- TRY IT
Which lines mention "worship"? Show each one from the listing.

- INFORMATION SUPPLIED
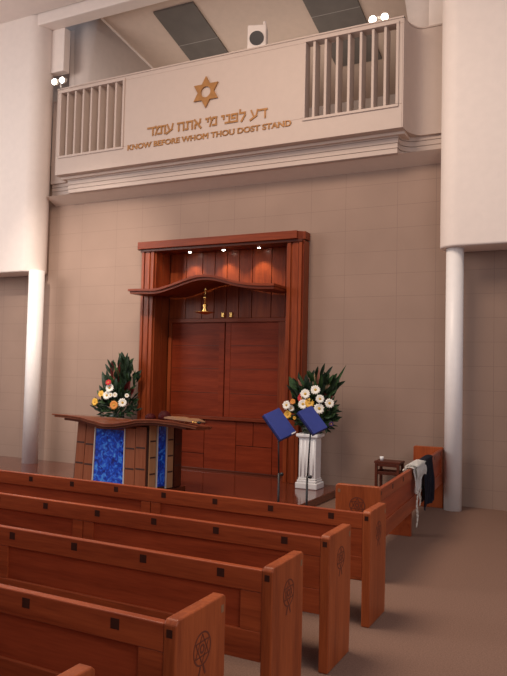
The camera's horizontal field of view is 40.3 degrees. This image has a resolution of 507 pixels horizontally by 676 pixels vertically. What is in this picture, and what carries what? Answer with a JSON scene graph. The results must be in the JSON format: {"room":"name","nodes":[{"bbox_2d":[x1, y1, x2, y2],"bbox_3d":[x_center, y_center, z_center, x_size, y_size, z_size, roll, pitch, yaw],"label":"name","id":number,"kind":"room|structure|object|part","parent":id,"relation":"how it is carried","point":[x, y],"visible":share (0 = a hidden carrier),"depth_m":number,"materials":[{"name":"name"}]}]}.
{"room":"house of worship","nodes":[
{"label":"house of worship","id":0,"kind":"room"},
{"bbox_2d":[0,14,53,276],"bbox_3d":[-7.973,-4.040,16.145,8.300,5.420,0.600,0,-3,27],"label":"wall","id":1,"kind":"structure","parent":0,"point":[26,86],"depth_m":14.22,"materials":[{"name":"white paint"}]},
{"bbox_2d":[50,28,70,76],"bbox_3d":[-4.277,-5.958,14.515,0.930,0.910,0.180,0,-3,27],"label":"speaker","id":2,"kind":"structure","parent":1,"relation":"attached to","point":[60,46],"depth_m":14.31,"materials":[{"name":"white paint"}]},
{"bbox_2d":[38,0,167,30],"bbox_3d":[-0.647,-6.614,12.475,8.350,0.380,0.320,0,-3,27],"label":"trim","id":3,"kind":"structure","parent":1,"relation":"attached to","point":[86,10],"depth_m":13.73,"materials":[{"name":"white paint"}]},
{"bbox_2d":[0,456,74,473],"bbox_3d":[-7.445,2.422,13.259,8.000,0.030,4.600,0,-3,27],"label":"floor","id":4,"kind":"structure","parent":0,"point":[8,463],"depth_m":13.41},
{"bbox_2d":[22,270,44,463],"bbox_3d":[-4.443,0.570,13.927,0.310,3.870,0.310,0,-3,27],"label":"column","id":5,"kind":"structure","parent":4,"relation":"on","point":[31,414],"depth_m":13.81,"materials":[{"name":"paint"}]},
{"bbox_2d":[0,0,83,23],"bbox_3d":[-1.270,-6.809,11.074,23.000,0.150,2.700,0,-3,27],"label":"ceiling","id":6,"kind":"structure","parent":0,"point":[10,10],"depth_m":13.92,"materials":[{"name":"white paint"}]},
{"bbox_2d":[51,25,74,158],"bbox_3d":[-4.114,-4.966,14.981,1.200,3.700,0.100,0,-3,27],"label":"wall","id":7,"kind":"structure","parent":0,"point":[71,28],"depth_m":15.01,"materials":[{"name":"paint"}]},
{"bbox_2d":[74,18,151,84],"bbox_3d":[-2.466,-4.675,16.014,0.639,3.910,4.024,0,-3,33],"label":"wall","id":8,"kind":"structure","parent":0,"point":[100,53],"depth_m":14.53,"materials":[{"name":"paint"}]},
{"bbox_2d":[101,18,153,68],"bbox_3d":[-2.499,-6.259,15.441,0.070,0.754,2.592,0,-3,33],"label":"trim","id":9,"kind":"structure","parent":8,"relation":"attached to","point":[102,19],"depth_m":14.98,"materials":[{"name":"white paint"}]},
{"bbox_2d":[0,163,506,510],"bbox_3d":[-0.491,-0.536,12.615,23.000,6.200,0.200,0,-3,27],"label":"wall","id":10,"kind":"structure","parent":0,"point":[377,295],"depth_m":11.49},
{"bbox_2d":[69,30,74,85],"bbox_3d":[-3.817,-4.850,14.628,0.150,3.350,0.150,0,-3,27],"label":"trim","id":11,"kind":"structure","parent":10,"relation":"attached to","point":[71,75],"depth_m":14.62,"materials":[{"name":"white paint"}]},
{"bbox_2d":[47,15,441,205],"bbox_3d":[0.205,-3.770,14.173,8.160,2.195,4.530,0,-3,27],"label":"balcony","id":12,"kind":"object","parent":10,"relation":"attached to","point":[240,117],"visible":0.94,"depth_m":11.91,"materials":[{"name":"paint"}]},
{"bbox_2d":[52,77,66,87],"bbox_3d":[-3.847,-5.067,13.691,0.332,0.174,0.151,0,-3,27],"label":"spotlight","id":13,"kind":"object","parent":12,"relation":"attached to","point":[62,80],"visible":1,"depth_m":13.67,"materials":[{"name":"beige"}]},
{"bbox_2d":[58,78,124,158],"bbox_3d":[-3.106,-4.236,13.482,1.600,1.360,0.250,0,-3,27],"label":"grille","id":14,"kind":"object","parent":12,"relation":"attached to","point":[91,115],"depth_m":13.47,"materials":[{"name":"paint"}]},
{"bbox_3d":[-0.633,-2.936,12.511,8.160,0.082,0.362,0,-3,27],"label":"moulding","id":15,"kind":"part","parent":12,"relation":"part of","materials":[{"name":"paint"}]},
{"bbox_3d":[-0.633,-3.018,12.512,8.160,0.082,0.368,0,-3,27],"label":"moulding","id":16,"kind":"part","parent":12,"relation":"part of","materials":[{"name":"paint"}]},
{"bbox_3d":[-0.632,-3.100,12.513,8.160,0.082,0.374,0,-3,27],"label":"moulding","id":17,"kind":"part","parent":12,"relation":"part of","materials":[{"name":"paint"}]},
{"bbox_3d":[-0.632,-3.182,12.514,8.160,0.082,0.380,0,-3,27],"label":"moulding","id":18,"kind":"part","parent":12,"relation":"part of","materials":[{"name":"paint"}]},
{"bbox_2d":[247,21,267,48],"bbox_3d":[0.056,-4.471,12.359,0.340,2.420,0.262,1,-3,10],"label":"loudspeaker","id":19,"kind":"object","parent":12,"relation":"on","point":[257,34],"visible":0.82,"depth_m":12.28,"materials":[{"name":"white paint"}]},
{"bbox_2d":[302,20,399,120],"bbox_3d":[1.581,-4.238,11.117,1.600,1.360,0.250,0,-3,27],"label":"grille","id":20,"kind":"object","parent":12,"relation":"attached to","point":[385,26],"depth_m":11.11,"materials":[{"name":"paint"}]},
{"bbox_2d":[369,13,389,22],"bbox_3d":[1.997,-5.039,10.954,0.332,0.174,0.151,0,-3,27],"label":"spotlight","id":21,"kind":"object","parent":12,"relation":"attached to","point":[373,18],"visible":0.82,"depth_m":10.93,"materials":[{"name":"beige"}]},
{"bbox_3d":[1.886,-5.059,10.952,0.112,0.110,0.046,0,-3,27],"label":"bulb","id":22,"kind":"part","parent":21,"relation":"part of","materials":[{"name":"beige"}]},
{"bbox_3d":[2.061,-5.059,10.864,0.112,0.110,0.046,0,-3,27],"label":"bulb","id":23,"kind":"part","parent":21,"relation":"part of","materials":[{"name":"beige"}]},
{"bbox_2d":[429,0,442,25],"bbox_3d":[3.052,-4.904,11.126,0.430,3.450,0.120,0,-3,27],"label":"trim","id":24,"kind":"structure","parent":10,"relation":"attached to","point":[435,6],"depth_m":11.13,"materials":[{"name":"white paint"}]},
{"bbox_2d":[103,0,407,107],"bbox_3d":[0.349,-6.192,14.483,6.260,1.252,4.300,0,-3,27],"label":"ceiling","id":25,"kind":"structure","parent":0,"point":[230,20],"depth_m":14.14,"materials":[{"name":"paint"}]},
{"bbox_2d":[153,1,228,60],"bbox_3d":[-1.060,-6.213,14.875,0.950,0.702,2.470,0,-3,27],"label":"ceiling panel","id":26,"kind":"object","parent":25,"relation":"attached to","point":[185,23],"visible":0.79,"depth_m":14.35,"materials":[{"name":"grey"}]},
{"bbox_2d":[303,0,381,65],"bbox_3d":[1.681,-6.214,13.492,0.990,0.702,2.470,0,-3,27],"label":"ceiling panel","id":27,"kind":"object","parent":25,"relation":"attached to","point":[327,15],"visible":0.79,"depth_m":13.43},
{"bbox_2d":[309,94,394,116],"bbox_3d":[1.381,-4.426,16.327,9.000,3.600,0.100,0,-3,27],"label":"wall","id":28,"kind":"structure","parent":0,"point":[392,97],"depth_m":15.83,"materials":[{"name":"paint"}]},
{"bbox_2d":[224,497,506,675],"bbox_3d":[-3.758,2.291,6.136,23.000,0.200,15.000,0,-3,27],"label":"floor","id":29,"kind":"structure","parent":0,"point":[445,612],"depth_m":5.82,"materials":[{"name":"brown carpet"}]},
{"bbox_2d":[57,663,94,675],"bbox_3d":[-3.722,1.635,3.837,6.803,0.900,0.446,0,-3,27],"label":"pew","id":30,"kind":"object","parent":29,"relation":"on","point":[79,669],"visible":1,"depth_m":2.48,"materials":[{"name":"brown wood"}]},
{"bbox_2d":[0,584,225,675],"bbox_3d":[-3.278,1.684,4.679,6.803,0.900,0.446,0,-3,27],"label":"pew","id":31,"kind":"object","parent":29,"relation":"on","point":[42,634],"visible":1,"depth_m":3.21,"materials":[{"name":"brown wood"}]},
{"bbox_3d":[-3.365,1.666,4.507,6.666,0.165,0.044,0,-3,27],"label":"rail","id":32,"kind":"part","parent":31,"relation":"part of","materials":[{"name":"brown wood"}]},
{"bbox_3d":[-3.359,1.477,4.520,6.666,0.235,0.025,0,-3,27],"label":"panel","id":33,"kind":"part","parent":31,"relation":"part of","materials":[{"name":"brown wood"}]},
{"bbox_3d":[-3.357,1.307,4.523,6.666,0.125,0.046,0,-3,27],"label":"rail","id":34,"kind":"part","parent":31,"relation":"part of","materials":[{"name":"brown wood"}]},
{"bbox_3d":[-0.272,1.683,3.163,0.067,0.900,0.445,0,-3,27],"label":"panel","id":35,"kind":"part","parent":31,"relation":"part of","materials":[{"name":"brown wood"}]},
{"bbox_2d":[0,525,302,675],"bbox_3d":[-2.840,1.732,5.506,6.803,0.900,0.446,0,-3,27],"label":"pew","id":36,"kind":"object","parent":29,"relation":"on","point":[263,607],"visible":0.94,"depth_m":4.13,"materials":[{"name":"brown wood"}]},
{"bbox_3d":[-2.920,1.526,5.346,6.666,0.235,0.025,0,-3,27],"label":"panel","id":37,"kind":"part","parent":36,"relation":"part of","materials":[{"name":"brown wood"}]},
{"bbox_3d":[-2.927,1.715,5.334,6.666,0.165,0.044,0,-3,27],"label":"rail","id":38,"kind":"part","parent":36,"relation":"part of","materials":[{"name":"brown wood"}]},
{"bbox_3d":[-2.919,1.355,5.349,6.666,0.125,0.046,0,-3,27],"label":"rail","id":39,"kind":"part","parent":36,"relation":"part of","materials":[{"name":"brown wood"}]},
{"bbox_3d":[0.166,1.732,3.990,0.067,0.900,0.445,0,-3,27],"label":"panel","id":40,"kind":"part","parent":36,"relation":"part of","materials":[{"name":"brown wood"}]},
{"bbox_2d":[0,492,350,673],"bbox_3d":[-2.440,1.778,6.284,6.803,0.900,0.446,0,-3,27],"label":"pew","id":41,"kind":"object","parent":29,"relation":"on","point":[327,557],"visible":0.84,"depth_m":4.95,"materials":[{"name":"brown wood"}]},
{"bbox_3d":[-2.521,1.571,6.125,6.666,0.235,0.025,0,-3,27],"label":"panel","id":42,"kind":"part","parent":41,"relation":"part of","materials":[{"name":"brown wood"}]},
{"bbox_3d":[-2.519,1.401,6.128,6.666,0.125,0.046,0,-3,27],"label":"rail","id":43,"kind":"part","parent":41,"relation":"part of","materials":[{"name":"brown wood"}]},
{"bbox_3d":[-2.527,1.760,6.112,6.666,0.165,0.044,0,-3,27],"label":"rail","id":44,"kind":"part","parent":41,"relation":"part of","materials":[{"name":"brown wood"}]},
{"bbox_3d":[0.566,1.777,4.769,0.067,0.900,0.445,0,-3,27],"label":"panel","id":45,"kind":"part","parent":41,"relation":"part of","materials":[{"name":"brown wood"}]},
{"bbox_2d":[42,469,335,506],"bbox_3d":[-1.326,2.419,11.124,4.850,0.120,2.896,0,-3,27],"label":"platform","id":46,"kind":"object","parent":29,"relation":"on","point":[264,489],"visible":0.12,"depth_m":10.94,"materials":[{"name":"brown wood"}]},
{"bbox_2d":[52,411,211,490],"bbox_3d":[-1.707,1.692,10.519,2.622,1.258,1.100,0,-3,27],"label":"lectern","id":47,"kind":"object","parent":46,"relation":"on","point":[137,452],"depth_m":10.33,"materials":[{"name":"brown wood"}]},
{"bbox_3d":[-2.673,1.763,10.652,0.210,0.945,0.020,0,-3,27],"label":"wood panel","id":48,"kind":"part","parent":47,"relation":"part of","materials":[{"name":"brown wood"}]},
{"bbox_3d":[-2.519,1.778,10.574,0.205,0.915,0.020,0,-3,27],"label":"wood panel","id":49,"kind":"part","parent":47,"relation":"part of","materials":[{"name":"brown wood"}]},
{"bbox_3d":[-2.181,1.788,10.406,0.560,0.815,0.014,0,-3,27],"label":"glass panel","id":50,"kind":"part","parent":47,"relation":"part of","materials":[{"name":"blue glass"}]},
{"bbox_3d":[-1.830,1.788,10.226,0.180,0.895,0.020,0,-3,27],"label":"wood panel","id":51,"kind":"part","parent":47,"relation":"part of","materials":[{"name":"brown wood"}]},
{"bbox_3d":[-1.657,1.770,10.140,0.185,0.930,0.020,0,-3,27],"label":"wood panel","id":52,"kind":"part","parent":47,"relation":"part of","materials":[{"name":"brown wood"}]},
{"bbox_3d":[-1.488,1.127,9.971,0.160,0.075,0.160,0,-3,27],"label":"velvet cap","id":53,"kind":"part","parent":47,"relation":"part of","materials":[{"name":"red fabric"}]},
{"bbox_3d":[-1.489,1.759,10.150,0.020,0.960,0.133,-1,-3,39],"label":"wood panel","id":54,"kind":"part","parent":47,"relation":"part of","materials":[{"name":"brown wood"}]},
{"bbox_3d":[-1.375,1.764,10.295,0.014,0.890,0.154,-1,-3,39],"label":"glass panel","id":55,"kind":"part","parent":47,"relation":"part of","materials":[{"name":"blue glass"}]},
{"bbox_3d":[-1.273,1.103,9.886,0.190,0.120,0.190,0,-3,27],"label":"velvet cap","id":56,"kind":"part","parent":47,"relation":"part of","materials":[{"name":"red fabric"}]},
{"bbox_3d":[-1.263,1.778,10.427,0.020,0.960,0.123,-1,-3,39],"label":"wood panel","id":57,"kind":"part","parent":47,"relation":"part of","materials":[{"name":"brown wood"}]},
{"bbox_3d":[-1.163,1.787,10.587,0.020,0.960,0.200,0,-3,27],"label":"wood panel","id":58,"kind":"part","parent":47,"relation":"part of","materials":[{"name":"brown wood"}]},
{"bbox_2d":[162,416,206,423],"bbox_3d":[-0.985,1.161,9.815,0.541,0.098,0.360,0,-3,31],"label":"book","id":59,"kind":"object","parent":47,"relation":"on","point":[174,418],"visible":0.97,"depth_m":9.70,"materials":[{"name":"beige paper"}]},
{"bbox_2d":[295,433,324,489],"bbox_3d":[0.908,1.975,11.112,0.370,0.870,0.340,0,-3,27],"label":"pedestal","id":60,"kind":"object","parent":46,"relation":"on","point":[316,482],"visible":0.89,"depth_m":11.01,"materials":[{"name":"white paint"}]},
{"bbox_2d":[282,363,345,433],"bbox_3d":[1.000,0.979,11.079,0.999,1.157,0.553,0,-3,27],"label":"flower arrangement","id":61,"kind":"object","parent":60,"relation":"on","point":[306,393],"visible":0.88,"depth_m":10.98,"materials":[{"name":"green plant"}]},
{"bbox_3d":[-2.582,1.977,12.907,0.370,0.870,0.340,0,-3,27],"label":"pedestal","id":62,"kind":"object","parent":46,"relation":"on","visible":0},
{"bbox_2d":[90,352,141,418],"bbox_3d":[-2.587,0.964,12.914,1.093,1.422,0.563,0,-3,27],"label":"flower arrangement","id":63,"kind":"object","parent":62,"relation":"on","point":[116,390],"visible":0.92,"depth_m":12.81,"materials":[{"name":"green plant"}]},
{"bbox_2d":[0,470,385,627],"bbox_3d":[-2.026,1.827,7.128,6.803,0.900,0.446,0,-3,27],"label":"pew","id":64,"kind":"object","parent":29,"relation":"on","point":[368,527],"visible":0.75,"depth_m":5.93,"materials":[{"name":"brown wood"}]},
{"bbox_3d":[-2.107,1.620,6.968,6.666,0.235,0.025,0,-3,27],"label":"panel","id":65,"kind":"part","parent":64,"relation":"part of","materials":[{"name":"brown wood"}]},
{"bbox_3d":[-2.105,1.450,6.971,6.666,0.125,0.046,0,-3,27],"label":"rail","id":66,"kind":"part","parent":64,"relation":"part of","materials":[{"name":"brown wood"}]},
{"bbox_3d":[-2.113,1.809,6.955,6.666,0.165,0.044,0,-3,27],"label":"rail","id":67,"kind":"part","parent":64,"relation":"part of","materials":[{"name":"brown wood"}]},
{"bbox_3d":[0.980,1.826,5.612,0.067,0.900,0.445,0,-3,27],"label":"panel","id":68,"kind":"part","parent":64,"relation":"part of","materials":[{"name":"brown wood"}]},
{"bbox_2d":[128,230,309,483],"bbox_3d":[-0.689,0.371,12.354,3.440,4.355,1.150,0,-3,27],"label":"ark","id":69,"kind":"object","parent":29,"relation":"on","point":[230,367],"visible":0.88,"depth_m":12.65,"materials":[{"name":"brown wood"}]},
{"bbox_3d":[-1.605,0.575,13.280,0.070,1.750,0.080,0,-3,27],"label":"door frame","id":70,"kind":"part","parent":69,"relation":"part of","materials":[{"name":"brown wood"}]},
{"bbox_3d":[-1.297,2.289,13.045,0.830,0.260,0.045,0,-3,27],"label":"panel","id":71,"kind":"part","parent":69,"relation":"part of","materials":[{"name":"brown wood"}]},
{"bbox_3d":[-1.287,1.829,13.067,0.830,0.640,0.045,0,-3,27],"label":"panel","id":72,"kind":"part","parent":69,"relation":"part of","materials":[{"name":"brown wood"}]},
{"bbox_3d":[-1.051,0.576,13.024,1.150,1.750,0.040,0,-3,27],"label":"door","id":73,"kind":"part","parent":69,"relation":"part of","materials":[{"name":"brown wood"}]},
{"bbox_2d":[195,283,214,314],"bbox_3d":[-0.859,-0.739,12.307,0.370,0.640,0.370,0,-3,27],"label":"hanging lamp","id":74,"kind":"object","parent":69,"relation":"hanging from","point":[204,311],"visible":0.99,"depth_m":12.26,"materials":[{"name":"gold metal"}]},
{"bbox_3d":[-0.856,-0.829,12.312,0.068,0.460,0.068,0,-3,27],"label":"stem","id":75,"kind":"part","parent":74,"relation":"part of","materials":[{"name":"gold metal"}]},
{"bbox_3d":[-0.865,-0.441,12.293,0.370,0.042,0.370,0,-3,27],"label":"dish","id":76,"kind":"part","parent":74,"relation":"part of","materials":[{"name":"gold metal"}]},
{"bbox_3d":[-0.476,1.478,12.642,2.660,0.060,0.110,0,-3,27],"label":"sill","id":77,"kind":"part","parent":69,"relation":"part of","materials":[{"name":"brown wood"}]},
{"bbox_3d":[-0.616,1.964,12.720,0.660,0.910,0.045,0,-3,27],"label":"panel","id":78,"kind":"part","parent":69,"relation":"part of","materials":[{"name":"brown wood"}]},
{"bbox_3d":[-0.636,-1.736,12.461,3.440,0.135,0.330,0,-3,27],"label":"cornice","id":79,"kind":"part","parent":69,"relation":"part of","materials":[{"name":"brown wood"}]},
{"bbox_3d":[-0.485,2.433,12.624,2.660,0.030,0.050,0,-3,27],"label":"skirting","id":80,"kind":"part","parent":69,"relation":"part of","materials":[{"name":"brown wood"}]},
{"bbox_3d":[-0.155,1.729,12.502,0.340,0.440,0.045,0,-3,27],"label":"panel","id":81,"kind":"part","parent":69,"relation":"part of","materials":[{"name":"brown wood"}]},
{"bbox_3d":[0.004,2.189,12.395,0.720,0.460,0.045,0,-3,27],"label":"panel","id":82,"kind":"part","parent":69,"relation":"part of","materials":[{"name":"brown wood"}]},
{"bbox_3d":[-0.033,0.576,12.510,1.090,1.750,0.040,0,-3,27],"label":"door","id":83,"kind":"part","parent":69,"relation":"part of","materials":[{"name":"brown wood"}]},
{"bbox_3d":[0.171,1.729,12.337,0.370,0.440,0.045,0,-3,27],"label":"panel","id":84,"kind":"part","parent":69,"relation":"part of","materials":[{"name":"brown wood"}]},
{"bbox_3d":[0.527,1.964,12.144,0.420,0.910,0.045,0,-3,27],"label":"panel","id":85,"kind":"part","parent":69,"relation":"part of","materials":[{"name":"brown wood"}]},
{"bbox_3d":[0.592,0.575,12.172,0.330,1.750,0.080,0,-3,27],"label":"door frame","id":86,"kind":"part","parent":69,"relation":"part of","materials":[{"name":"brown wood"}]},
{"bbox_2d":[262,408,295,501],"bbox_3d":[0.291,1.605,8.191,0.334,1.535,0.289,3,-3,-38],"label":"music stand","id":87,"kind":"object","parent":29,"relation":"on","point":[276,420],"visible":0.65,"depth_m":8.18,"materials":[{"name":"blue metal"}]},
{"bbox_2d":[296,406,326,505],"bbox_3d":[0.639,1.579,7.972,0.355,1.582,0.300,0,-3,27],"label":"music stand","id":88,"kind":"object","parent":29,"relation":"on","point":[310,418],"visible":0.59,"depth_m":8.00,"materials":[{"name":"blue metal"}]},
{"bbox_2d":[335,445,443,580],"bbox_3d":[1.823,1.981,8.539,0.447,0.900,4.143,0,-3,24],"label":"pew","id":89,"kind":"object","parent":29,"relation":"on","point":[399,497],"visible":0.58,"depth_m":7.48,"materials":[{"name":"brown wood"}]},
{"bbox_3d":[1.009,1.876,6.675,0.445,0.900,0.067,0,-3,24],"label":"panel","id":90,"kind":"part","parent":89,"relation":"part of","materials":[{"name":"brown wood"}]},
{"bbox_3d":[2.010,1.615,8.478,0.046,0.125,4.006,0,-3,24],"label":"rail","id":91,"kind":"part","parent":89,"relation":"part of","materials":[{"name":"brown wood"}]},
{"bbox_3d":[2.001,1.785,8.472,0.025,0.235,4.006,0,-3,24],"label":"panel","id":92,"kind":"part","parent":89,"relation":"part of","materials":[{"name":"brown wood"}]},
{"bbox_3d":[2.001,1.974,8.462,0.044,0.165,4.006,0,-3,24],"label":"rail","id":93,"kind":"part","parent":89,"relation":"part of","materials":[{"name":"brown wood"}]},
{"bbox_2d":[403,459,426,526],"bbox_3d":[1.937,1.864,8.311,0.179,0.722,0.701,0,-3,24],"label":"prayer shawl","id":94,"kind":"object","parent":89,"relation":"on","point":[419,466],"visible":0.99,"depth_m":8.17,"materials":[{"name":"white fabric"}]},
{"bbox_2d":[419,455,434,510],"bbox_3d":[2.205,1.849,8.904,0.172,0.615,0.738,0,-3,24],"label":"jacket","id":95,"kind":"object","parent":89,"relation":"hanging from","point":[429,478],"visible":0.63,"depth_m":8.91,"materials":[{"name":"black fabric"}]},
{"bbox_3d":[2.636,2.087,10.403,0.445,0.900,0.067,0,-3,24],"label":"panel","id":96,"kind":"part","parent":89,"relation":"part of","materials":[{"name":"brown wood"}]},
{"bbox_2d":[374,459,404,486],"bbox_3d":[2.104,2.221,10.697,0.410,0.635,0.304,0,-3,27],"label":"side table","id":97,"kind":"object","parent":29,"relation":"on","point":[396,464],"visible":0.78,"depth_m":10.64,"materials":[{"name":"brown wood"}]},
{"bbox_3d":[1.894,2.232,10.656,0.040,0.600,0.044,0,-3,27],"label":"leg","id":98,"kind":"part","parent":97,"relation":"part of","materials":[{"name":"brown wood"}]},
{"bbox_3d":[2.011,2.245,10.888,0.040,0.600,0.044,0,-3,27],"label":"leg","id":99,"kind":"part","parent":97,"relation":"part of","materials":[{"name":"brown wood"}]},
{"bbox_3d":[2.049,2.077,10.587,0.330,0.050,0.024,0,-3,27],"label":"rail","id":100,"kind":"part","parent":97,"relation":"part of","materials":[{"name":"brown wood"}]},
{"bbox_3d":[2.166,2.090,10.819,0.330,0.050,0.024,0,-3,27],"label":"rail","id":101,"kind":"part","parent":97,"relation":"part of","materials":[{"name":"brown wood"}]},
{"bbox_3d":[2.197,2.232,10.503,0.040,0.600,0.044,0,-3,27],"label":"leg","id":102,"kind":"part","parent":97,"relation":"part of","materials":[{"name":"brown wood"}]},
{"bbox_2d":[444,247,463,511],"bbox_3d":[2.981,0.587,10.271,0.256,3.900,0.256,0,-3,27],"label":"column","id":103,"kind":"structure","parent":29,"relation":"on","point":[454,256],"depth_m":10.17,"materials":[{"name":"paint"}]},
{"bbox_2d":[405,0,428,26],"bbox_3d":[3.320,-4.683,13.136,0.656,3.907,3.964,0,-3,21],"label":"wall","id":104,"kind":"structure","parent":0,"point":[417,10],"depth_m":11.30,"materials":[{"name":"paint"}]},
{"bbox_2d":[440,0,506,251],"bbox_3d":[6.620,-4.045,8.783,8.300,5.420,0.600,0,-3,27],"label":"wall","id":105,"kind":"structure","parent":0,"point":[473,213],"depth_m":10.10,"materials":[{"name":"white paint"}]}
]}

- RESULT FOR THIS TASK
{"room":"house of worship","nodes":[
{"label":"house of worship","id":0,"kind":"room"},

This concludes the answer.